The key for Lazarus is, as has been repeatedly demonstrated, to turn the funds quickly into fiat, which can be used to fund the regime and its destabilizing activities. Lazarus seems to only ever employ as much obfuscation as is necessary to accomplish that goal. In the KuCoin hack, arguably the most sophisticated of the three hacks studied in this report, ”the North Korean hackers elected not to use the more anonymity-preserving features of Tornado Cash, which would have required a transaction fee, likely because they sought to maintain the highest amount of stolen Ethereum for eventual liquidation.”

North Korean cybercriminals have become more sophisticated over time

Since the 2018 attack, North Korean cybercriminals have become more sophisticated in on-chain laundering. These improvements occurred in tandem with the increasing sophistication of US investigators and blockchain analytics - and were likely driven by them. In the 2019 DragonEx hack, Lazarus “funneled stolen crypto assets through mixing services, which suggests increased knowledge of the cryptocurrency environment and its tools.” While Lazarus expended substantial effort to anonymize the BTC stolen in the DragonEx hack, other assets, including Ethereum and TRON, were laundered only to a minimal extent.
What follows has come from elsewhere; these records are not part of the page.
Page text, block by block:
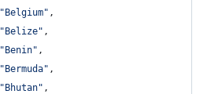
"Belgium" ,
"Belize" ,
"Benin" ,
"Bermuda" ,
"Bhutan" ,
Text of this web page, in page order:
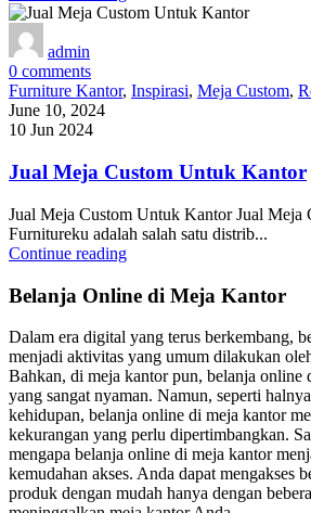
admin
0 comments
Furniture Kantor, Inspirasi, Meja Custom,
June 10, 2024
10 Jun 2024
Jual Meja Custom Untuk Kantor
Jual Meja Custom Untuk Kantor Jual Meja
Furnitureku adalah salah satu distrib...
Continue reading
Belanja Online di Meja Kantor
Dalam era digital yang terus berkembang,
menjadi aktivitas yang umum dilakukan
Bahkan, di meja kantor pun, belanja online
yang sangat nyaman. Namun, seperti
kehidupan, belanja online di meja kantor
kekurangan yang perlu dipertimbangkan.
mengapa belanja online di meja kantor
kemudahan akses. Anda dapat mengakses
produk dengan mudah hanya dengan
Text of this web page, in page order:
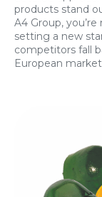
products stand
A4 Group,
setting a new
competitors fall
European
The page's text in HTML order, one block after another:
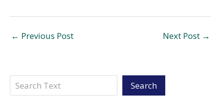
← Previous Post Next Post →
Search Search
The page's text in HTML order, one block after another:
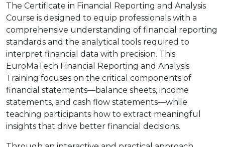
The Certificate in Financial Reporting and Analysis
Course is designed to equip professionals with a
comprehensive understanding of financial reporting
standards and the analytical tools required to
interpret financial data with precision. This
EuroMaTech Financial Reporting and Analysis
Training focuses on the critical components of
financial statements—balance sheets, income
statements, and cash flow statements—while
teaching participants how to extract meaningful
insights that drive better financial decisions.
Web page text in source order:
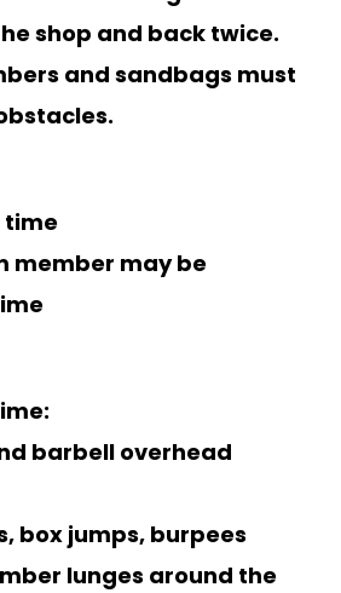
shop and back twice.
and sandbags must
time
member may be
barbell overhead
box jumps, burpees
lunges around the

This trend continued with the 2020 KuCoin hack, which resulted in the theft of $280 million worth of various cryptocurrencies. According to the report, “The laundering of KuCoin’s stolen assets diverged sharply from prior Lazarus operations. Instead of partially haphazard obfuscation efforts during past intrusions, this time North Korean hackers showed more rigor through employing several advanced techniques to try to comprehensively obscure their activity.” Specifically, the report explains that Lazarus Group used three mixing services — including Tornado Cash — to wash the stolen funds and engaged with decentralized finance (DeFi) protocols in order to obfuscate the flow of funds on chain.

Even trained North Korean cybercriminals slip-up - and that’s okay (for them)
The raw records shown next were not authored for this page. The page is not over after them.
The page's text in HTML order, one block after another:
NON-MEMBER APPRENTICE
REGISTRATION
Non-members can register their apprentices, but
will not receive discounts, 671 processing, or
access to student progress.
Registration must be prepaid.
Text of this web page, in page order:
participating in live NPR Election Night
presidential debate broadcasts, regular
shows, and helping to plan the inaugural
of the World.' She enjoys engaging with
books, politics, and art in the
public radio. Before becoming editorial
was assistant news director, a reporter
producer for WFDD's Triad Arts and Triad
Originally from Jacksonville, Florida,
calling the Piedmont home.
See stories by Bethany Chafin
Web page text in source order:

While each of the attacks succeeded in stealing cryptocurrency, mistakes were made that could be instructive for law enforcement and cryptocurrency businesses and it is clear that DPRK actors are relatively more advanced in hacking than in laundering funds. TRM’s blockchain intelligence also indicated that DPRK actors were willing to cash out non-BTC and non-ETH assets without fully anonymizing their transactions, eschewing mixing services and using only simple methods to attempt to liquidate funds. Even in the more sophisticated KuCoin hack, DPRK actors elected not to use certain anonymizing features of Tornado Cash and, as a result, “investigators were able to link the post-Tornado withdrawals together and, given the size of the KuCoin theft, ultimately connect them to the original hack.”

Conclusion

The CNAS report is significant in that it provides analysis of the hacks but also leverages TRM to track and trace the flow of funds in order to provide color, not only on the fact that North Korean actors launder funds, but how they do so through a web of increasingly sophisticated on-chain money laundering techniques. Still, the goal is simple - to move the stolen funds from the hacked exchange to usable fiat as quickly as possible. As long as DPRK cybercriminals, and the regime which controls them, face no real consequences for these heists, we will continue to see them proliferate. However, the nature of the blockchain allows investigators to track and trace the flow of funds resulting in a race to the off ramps. As DPRK cybercriminals become more sophisticated so do the next generation blockchain intelligence tools and the investigators that use them.